* _Exercise details_
Reading through the lines below, count those that include the string "missing"; the answer is that number and nothing else.

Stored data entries
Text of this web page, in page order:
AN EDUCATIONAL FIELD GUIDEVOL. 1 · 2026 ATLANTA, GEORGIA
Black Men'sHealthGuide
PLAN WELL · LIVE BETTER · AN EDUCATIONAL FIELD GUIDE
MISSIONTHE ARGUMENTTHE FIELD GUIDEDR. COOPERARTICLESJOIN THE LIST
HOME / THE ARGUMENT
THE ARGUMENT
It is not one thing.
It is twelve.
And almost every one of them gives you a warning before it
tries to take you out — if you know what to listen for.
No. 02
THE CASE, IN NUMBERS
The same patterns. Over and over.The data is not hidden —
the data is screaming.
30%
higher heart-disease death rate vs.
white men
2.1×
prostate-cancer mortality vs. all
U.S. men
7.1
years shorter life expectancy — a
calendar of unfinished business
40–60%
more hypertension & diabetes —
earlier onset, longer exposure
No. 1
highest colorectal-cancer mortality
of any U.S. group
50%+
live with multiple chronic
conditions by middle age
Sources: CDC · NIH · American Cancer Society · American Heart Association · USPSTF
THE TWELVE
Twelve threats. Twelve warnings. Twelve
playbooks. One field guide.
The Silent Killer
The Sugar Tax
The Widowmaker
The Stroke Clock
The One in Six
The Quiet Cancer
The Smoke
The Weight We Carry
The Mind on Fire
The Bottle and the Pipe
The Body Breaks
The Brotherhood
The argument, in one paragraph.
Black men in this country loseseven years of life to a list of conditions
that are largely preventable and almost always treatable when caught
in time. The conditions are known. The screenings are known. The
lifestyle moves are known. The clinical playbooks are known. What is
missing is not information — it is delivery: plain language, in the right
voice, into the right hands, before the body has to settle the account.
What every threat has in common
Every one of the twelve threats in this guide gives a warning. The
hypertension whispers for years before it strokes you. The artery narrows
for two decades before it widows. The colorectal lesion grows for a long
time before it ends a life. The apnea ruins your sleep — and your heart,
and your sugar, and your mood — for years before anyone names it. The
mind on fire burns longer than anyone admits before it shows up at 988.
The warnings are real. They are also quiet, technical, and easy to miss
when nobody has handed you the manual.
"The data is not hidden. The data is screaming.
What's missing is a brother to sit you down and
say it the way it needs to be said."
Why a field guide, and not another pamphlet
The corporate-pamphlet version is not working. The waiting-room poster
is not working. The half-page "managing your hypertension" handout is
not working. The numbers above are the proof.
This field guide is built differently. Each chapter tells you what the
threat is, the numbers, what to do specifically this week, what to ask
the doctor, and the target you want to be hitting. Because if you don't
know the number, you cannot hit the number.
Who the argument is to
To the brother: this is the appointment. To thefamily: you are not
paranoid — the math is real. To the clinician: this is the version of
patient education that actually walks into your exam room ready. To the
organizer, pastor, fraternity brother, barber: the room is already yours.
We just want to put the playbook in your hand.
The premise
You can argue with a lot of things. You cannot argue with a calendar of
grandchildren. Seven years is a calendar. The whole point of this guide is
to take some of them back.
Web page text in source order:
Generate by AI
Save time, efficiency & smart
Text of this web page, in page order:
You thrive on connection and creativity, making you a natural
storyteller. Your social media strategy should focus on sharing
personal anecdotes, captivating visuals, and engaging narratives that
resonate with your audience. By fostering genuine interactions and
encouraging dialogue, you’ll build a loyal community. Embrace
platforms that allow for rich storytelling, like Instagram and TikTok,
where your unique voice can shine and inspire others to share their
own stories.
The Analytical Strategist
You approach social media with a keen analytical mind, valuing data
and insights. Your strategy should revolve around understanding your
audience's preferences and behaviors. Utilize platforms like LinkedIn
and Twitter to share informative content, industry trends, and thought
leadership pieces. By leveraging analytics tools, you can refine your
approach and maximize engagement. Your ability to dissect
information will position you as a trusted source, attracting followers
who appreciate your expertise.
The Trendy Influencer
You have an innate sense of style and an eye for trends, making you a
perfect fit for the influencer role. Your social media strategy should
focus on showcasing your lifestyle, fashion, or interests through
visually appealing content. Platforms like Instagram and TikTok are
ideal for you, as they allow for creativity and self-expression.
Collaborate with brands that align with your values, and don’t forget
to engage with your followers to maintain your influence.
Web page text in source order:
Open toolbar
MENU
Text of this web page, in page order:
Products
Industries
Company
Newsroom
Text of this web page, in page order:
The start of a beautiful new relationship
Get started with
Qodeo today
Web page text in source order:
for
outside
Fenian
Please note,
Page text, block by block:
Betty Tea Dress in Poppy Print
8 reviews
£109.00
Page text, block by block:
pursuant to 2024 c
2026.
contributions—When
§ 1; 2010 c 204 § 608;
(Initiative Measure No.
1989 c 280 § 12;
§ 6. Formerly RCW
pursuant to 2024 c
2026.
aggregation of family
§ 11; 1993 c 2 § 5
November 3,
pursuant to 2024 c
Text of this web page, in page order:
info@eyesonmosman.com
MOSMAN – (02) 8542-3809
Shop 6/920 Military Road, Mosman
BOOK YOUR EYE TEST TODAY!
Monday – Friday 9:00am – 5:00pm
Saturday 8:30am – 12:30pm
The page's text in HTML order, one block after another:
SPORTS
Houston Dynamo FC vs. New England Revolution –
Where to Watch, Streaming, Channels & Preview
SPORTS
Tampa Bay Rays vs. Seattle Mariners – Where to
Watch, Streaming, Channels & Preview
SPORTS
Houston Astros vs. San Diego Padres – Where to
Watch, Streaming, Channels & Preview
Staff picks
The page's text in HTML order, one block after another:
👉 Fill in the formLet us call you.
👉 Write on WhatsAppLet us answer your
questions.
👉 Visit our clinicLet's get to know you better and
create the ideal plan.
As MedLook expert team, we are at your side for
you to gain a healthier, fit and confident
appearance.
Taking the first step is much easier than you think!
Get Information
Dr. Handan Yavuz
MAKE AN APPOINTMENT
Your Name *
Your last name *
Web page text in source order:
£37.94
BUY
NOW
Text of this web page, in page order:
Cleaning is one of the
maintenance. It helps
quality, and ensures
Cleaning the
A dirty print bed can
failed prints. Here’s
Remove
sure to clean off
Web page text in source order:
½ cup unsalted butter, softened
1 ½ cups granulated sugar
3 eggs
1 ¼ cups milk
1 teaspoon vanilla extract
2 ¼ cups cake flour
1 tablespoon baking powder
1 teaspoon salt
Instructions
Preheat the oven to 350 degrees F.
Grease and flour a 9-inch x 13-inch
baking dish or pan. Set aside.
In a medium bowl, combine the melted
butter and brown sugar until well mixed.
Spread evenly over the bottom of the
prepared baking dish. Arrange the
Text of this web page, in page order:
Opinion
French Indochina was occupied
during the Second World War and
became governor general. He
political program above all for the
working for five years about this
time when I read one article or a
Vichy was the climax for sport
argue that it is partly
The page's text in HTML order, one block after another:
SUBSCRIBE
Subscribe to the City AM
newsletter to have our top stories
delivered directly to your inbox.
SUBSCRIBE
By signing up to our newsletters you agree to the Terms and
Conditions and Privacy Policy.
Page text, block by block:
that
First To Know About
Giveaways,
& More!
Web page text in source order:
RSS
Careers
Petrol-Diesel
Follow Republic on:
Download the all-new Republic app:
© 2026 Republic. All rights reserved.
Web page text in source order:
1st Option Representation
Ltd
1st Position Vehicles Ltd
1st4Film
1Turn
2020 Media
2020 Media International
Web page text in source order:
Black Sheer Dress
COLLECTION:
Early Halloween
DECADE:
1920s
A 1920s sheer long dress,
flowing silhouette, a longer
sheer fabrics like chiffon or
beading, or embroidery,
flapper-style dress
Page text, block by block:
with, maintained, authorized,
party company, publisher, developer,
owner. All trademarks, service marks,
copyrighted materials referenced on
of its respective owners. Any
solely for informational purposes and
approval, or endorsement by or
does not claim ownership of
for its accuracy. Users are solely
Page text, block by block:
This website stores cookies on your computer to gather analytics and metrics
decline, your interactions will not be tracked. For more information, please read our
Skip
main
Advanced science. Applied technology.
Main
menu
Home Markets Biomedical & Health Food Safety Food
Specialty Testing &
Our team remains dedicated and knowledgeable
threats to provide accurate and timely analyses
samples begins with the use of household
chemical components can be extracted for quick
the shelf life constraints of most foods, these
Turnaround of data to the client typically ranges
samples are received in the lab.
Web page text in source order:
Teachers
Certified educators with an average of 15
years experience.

* _Answer below_
2